*Action item:* Only the lines from the line containing "the template was created. (14, 185, 101, 195)" through the final line of the entries should be printed, exactly as given, with the pictures left out.

(Data entries)
··········

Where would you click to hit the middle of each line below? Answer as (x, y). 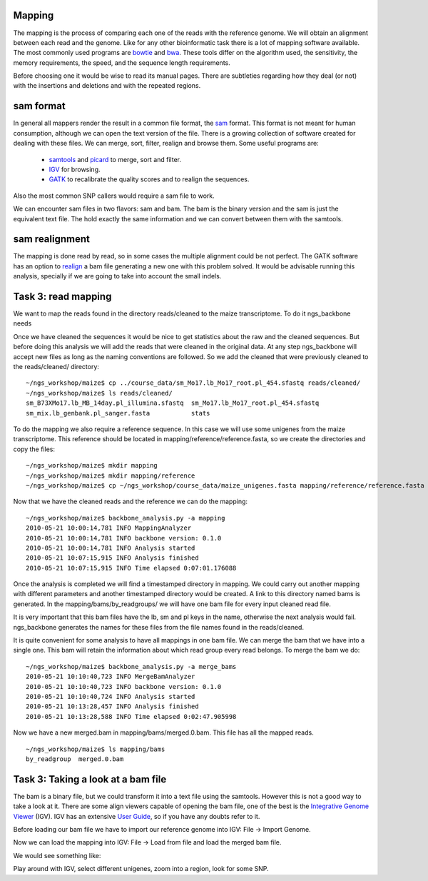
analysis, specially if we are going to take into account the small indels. (117, 276)
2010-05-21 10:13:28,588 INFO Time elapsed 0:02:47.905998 (131, 716)
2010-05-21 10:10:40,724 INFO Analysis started (111, 696)
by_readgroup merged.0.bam (75, 759)
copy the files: (34, 449)
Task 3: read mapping (62, 297)
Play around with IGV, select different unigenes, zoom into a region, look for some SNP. (141, 869)
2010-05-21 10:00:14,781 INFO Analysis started (111, 548)
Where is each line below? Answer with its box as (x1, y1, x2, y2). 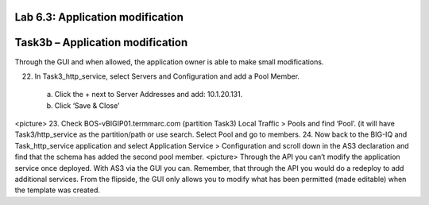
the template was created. (14, 185, 101, 195)
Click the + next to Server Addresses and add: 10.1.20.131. (54, 90, 243, 99)
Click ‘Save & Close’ (54, 100, 120, 110)
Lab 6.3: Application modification (14, 10, 184, 24)
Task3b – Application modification (14, 36, 188, 49)
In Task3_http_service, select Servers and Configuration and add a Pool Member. (34, 72, 300, 81)
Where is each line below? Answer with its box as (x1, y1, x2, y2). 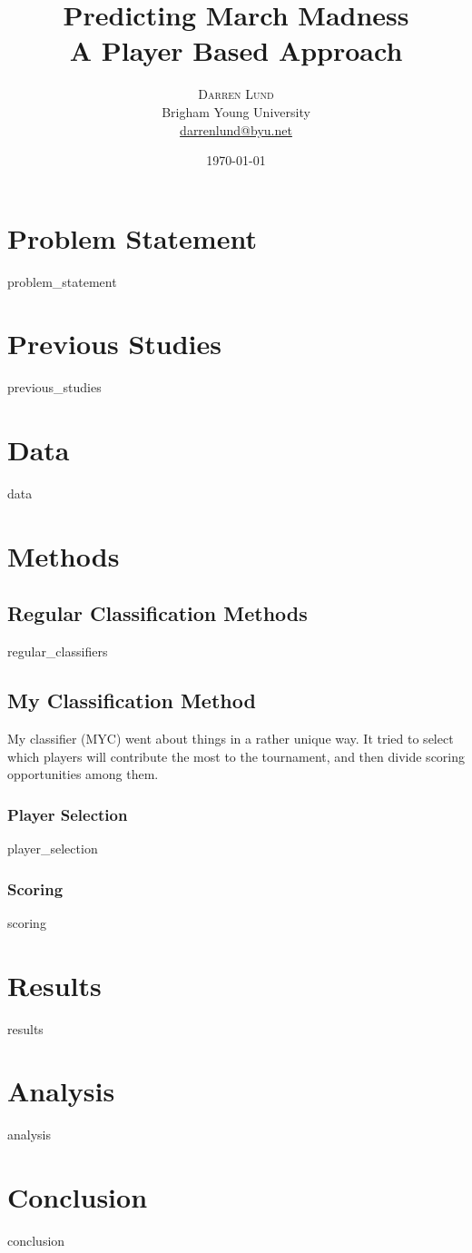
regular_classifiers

··········

*Answer box:*
the template was created. (14, 185, 101, 195)
Click the + next to Server Addresses and add: 10.1.20.131. (54, 90, 243, 99)
Click ‘Save & Close’ (54, 100, 120, 110)
Lab 6.3: Application modification (14, 10, 184, 24)
Task3b – Application modification (14, 36, 188, 49)
In Task3_http_service, select Servers and Configuration and add a Pool Member. (34, 72, 300, 81)
Where is each line below? Answer with its box as (x1, y1, x2, y2). 
regular_classifiers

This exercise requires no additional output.